ASPB Tutorial

Owned by vaughne
Last updated: Aug 01, 2010Version comment
  1. Go to http://preview.iplantcollaborative.org/ and log into the Discovery Environment (DE) using either your own account or a guest account provided at the ASPB workshop
  2. Let's import a file into the DE from the Sequence Read Archive. In the interest of time, we'll use a smaller file.
    1. Open a new window and log in to SRA. Go to record SRX010829 and follow the link to Download data for this experiment SRX010829. Copy the link address of the smaller file SRR026996.fastq.gz.
    2. Return to the DE and open the My Data window. Choose File->Import from URL and paste the link to SRR026996.fastq.gz into the URL bar. You can provide a brief text summary of the file as well. When you click Import your upload will begin in the background. For large data sets, this may take several hours, but we expect this file to import rather quickly. You will be notified when your file has uploaded and it will appear in the My Data window.
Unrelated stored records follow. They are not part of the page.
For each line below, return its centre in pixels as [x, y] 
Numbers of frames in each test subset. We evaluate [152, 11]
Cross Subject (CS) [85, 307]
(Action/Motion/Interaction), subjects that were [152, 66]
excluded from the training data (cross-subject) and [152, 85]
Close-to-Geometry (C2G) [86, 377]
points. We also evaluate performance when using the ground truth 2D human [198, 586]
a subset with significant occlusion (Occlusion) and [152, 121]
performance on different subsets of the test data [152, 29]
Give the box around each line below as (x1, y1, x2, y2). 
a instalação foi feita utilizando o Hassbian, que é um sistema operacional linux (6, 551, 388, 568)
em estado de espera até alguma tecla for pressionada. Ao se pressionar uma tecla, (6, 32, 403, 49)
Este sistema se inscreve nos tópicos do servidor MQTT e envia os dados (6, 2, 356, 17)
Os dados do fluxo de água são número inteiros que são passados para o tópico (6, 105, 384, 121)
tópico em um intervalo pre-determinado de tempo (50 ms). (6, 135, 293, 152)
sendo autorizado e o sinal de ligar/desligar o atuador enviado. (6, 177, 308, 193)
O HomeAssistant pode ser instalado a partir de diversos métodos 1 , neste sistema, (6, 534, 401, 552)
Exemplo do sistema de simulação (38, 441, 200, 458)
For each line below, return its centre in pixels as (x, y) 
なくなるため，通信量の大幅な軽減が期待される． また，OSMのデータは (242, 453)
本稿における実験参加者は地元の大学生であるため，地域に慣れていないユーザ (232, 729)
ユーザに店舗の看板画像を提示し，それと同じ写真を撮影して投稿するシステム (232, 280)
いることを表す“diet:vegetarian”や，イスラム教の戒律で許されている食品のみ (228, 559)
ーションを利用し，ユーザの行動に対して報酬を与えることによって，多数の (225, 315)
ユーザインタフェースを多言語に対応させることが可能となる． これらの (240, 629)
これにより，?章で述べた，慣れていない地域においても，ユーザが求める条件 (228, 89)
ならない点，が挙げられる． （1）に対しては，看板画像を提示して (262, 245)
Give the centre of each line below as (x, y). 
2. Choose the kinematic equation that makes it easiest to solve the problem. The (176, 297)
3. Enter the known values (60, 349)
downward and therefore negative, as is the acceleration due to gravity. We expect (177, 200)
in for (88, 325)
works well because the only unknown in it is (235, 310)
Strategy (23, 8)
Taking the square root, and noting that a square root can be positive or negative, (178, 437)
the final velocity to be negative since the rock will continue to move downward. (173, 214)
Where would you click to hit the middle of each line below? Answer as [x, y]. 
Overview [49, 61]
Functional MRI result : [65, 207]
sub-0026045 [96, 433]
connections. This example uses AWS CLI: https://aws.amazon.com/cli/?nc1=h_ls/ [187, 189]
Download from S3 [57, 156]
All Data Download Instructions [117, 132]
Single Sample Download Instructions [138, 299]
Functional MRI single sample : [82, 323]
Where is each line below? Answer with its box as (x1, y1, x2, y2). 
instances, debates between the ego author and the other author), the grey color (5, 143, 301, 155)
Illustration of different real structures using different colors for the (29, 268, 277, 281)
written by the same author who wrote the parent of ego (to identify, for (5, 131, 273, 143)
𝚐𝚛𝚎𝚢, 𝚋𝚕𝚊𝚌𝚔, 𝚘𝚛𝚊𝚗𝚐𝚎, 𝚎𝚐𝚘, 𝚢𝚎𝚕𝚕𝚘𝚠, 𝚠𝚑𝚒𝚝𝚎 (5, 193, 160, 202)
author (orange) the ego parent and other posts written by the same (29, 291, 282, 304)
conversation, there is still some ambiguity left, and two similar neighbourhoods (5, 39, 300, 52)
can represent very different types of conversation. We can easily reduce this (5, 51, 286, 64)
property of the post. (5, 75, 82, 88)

  3. While this file is importing, let's set up a pre-processing job on some sample data. Open the My Data window and navigate to 'TestData'. You will see a file named s_8_sequence-4.txt. This is an RNAseq lane from Arabidopsis consisting of ~6 million 100 base reads. We happen to know that, in order to preserve strandedness, there was a 3' adapter ligated to the RNA before it was sequenced, so we must remove those bases before we use these reads.
    1. Choose Investigation Type from the top menu bar and select QC Preprocessing (FASTQ files).
    2. Select Process Sequence Data
      1. Under Select Files click 'Browse' to select a data file to process. Please select the aforementioned s_8_sequence-4.txt file.
      2. If the file had barcodes, we could choose to split the file based on them, but it does not.
      3. Under Trim 3' Adapters, uncheck 'I don't have 3' adapters'. You will now create a simple file containing an adapter sequence. Name your file something appropriate like 'ASPB_3_prime'. Paste in the following sequence to the text box: CTGTAGGCACCATCAATCGTATGCCGTCTTCTGCTTG. Set output options to 'Output both clipped and nonclipped sequences'.
      4. Leave all subsequent steps in their default state. Select Launch Job. You will be asked to name your job. Give it a memorable, informative name like 'ASPB RNAseq Preproc 1'. You may also provide a richer text description for the job. Click OK
      5. Your job will now launch in the background and the My Jobs window will appear to show you that your job has been submitted. You will be notified when the job has completed and a data folder will appear in the My Data window with the results of the job. Please note the numeric Job Id column in the My Jobs window – when you submit a job it receives a numeric identifier. The results folder in the My Data window will be named after this job ID. For example, a job with ID 12345 will generate a result folder called Job_12345. You may change the name of these folders after the job has completed in the My Data window.
  4. Assuming the SRR026996.fastq.gz file from maize has uploaded, let's set it up to align to the maize genome.
    1. Choose Investigation Type from the top menu bar and select Variant Detection.
    2. Select Align to Genome
      1. Choose 'Zea mays B73 v2' as the Reference Genome (support for additional species is forthcoming).
      2. Under Select Reads choose 'SRR026996.fastq'. Please note that SRR026996.fastq.gz was decompressed automatically for you when the file was imported into the DE.
      3. Select Launch Job. You will be asked to name your job. Give it a memorable, informative name like 'ASPB Maize Mo17 1'. You may also provide a richer text description for the job. Click OK. As with the pre-processing task, this job will run in the background and you will be notified when it completes. It will deposit its alignment in the My Data window.
      4. Instead of waiting for this to complete, let's take a look at a sample SAM alignment file. Open the My Data window, navigate to 'TestData', and select the file SRR026996-4.zmv2.sam. Click View. A window will pop open with two tabs: 'Description' and 'Preview'. Description can hold a textual description of the file. Preview shows you the first 8kb of the file, so you can get a feel for the type and content of the file.
  5. For details on how to use the iPlant Discovery Environment to accomplish SNP finding and RNAseq analyses, please refer to 'Help - User manual' found under the Menu item.